Mrs. Walters was mildly dazed and definitely not speaking to Chef who was chasing after her begging forgiveness. Mr. Brown, who had had quite enough of various staff members trying to dust him off, shooed them away and sought to replace his fallen his bowler. Unfortunately, there was a proper chestnut forming on his pate, which caused him to rest his hat at a rather odd angle. The poorly placed hat and alternating streaks of snow and dirt on his outfit gave the usually very refined Mr. Brown the appearance of the town drunk.

When all nerves had settled, we assembled around the fire pit, blankets across our laps and hot cocoa in our hands. Our breath mingled with the steam from our chocolate as we sat in silence trying to regain feeling in our frozen toes.
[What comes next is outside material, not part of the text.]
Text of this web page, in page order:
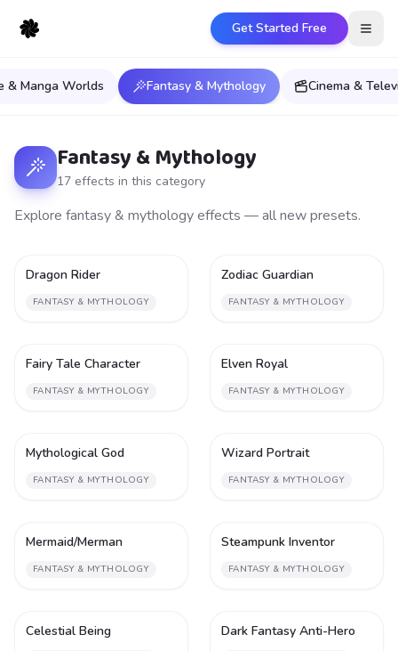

I don’t know who giggled first but it spread like a message traveling along a wire, everyone trying not to glance at Mr. Brown or Mrs. Walters. Eventually we all admitted defeat, including the quarries. We laughed until we could no longer speak and in that moment, I was a little girl again enjoying the kind of moment only Christmas can promise.


Happy Holidays, darlings. May your days be cheerful and your falls be spectacular.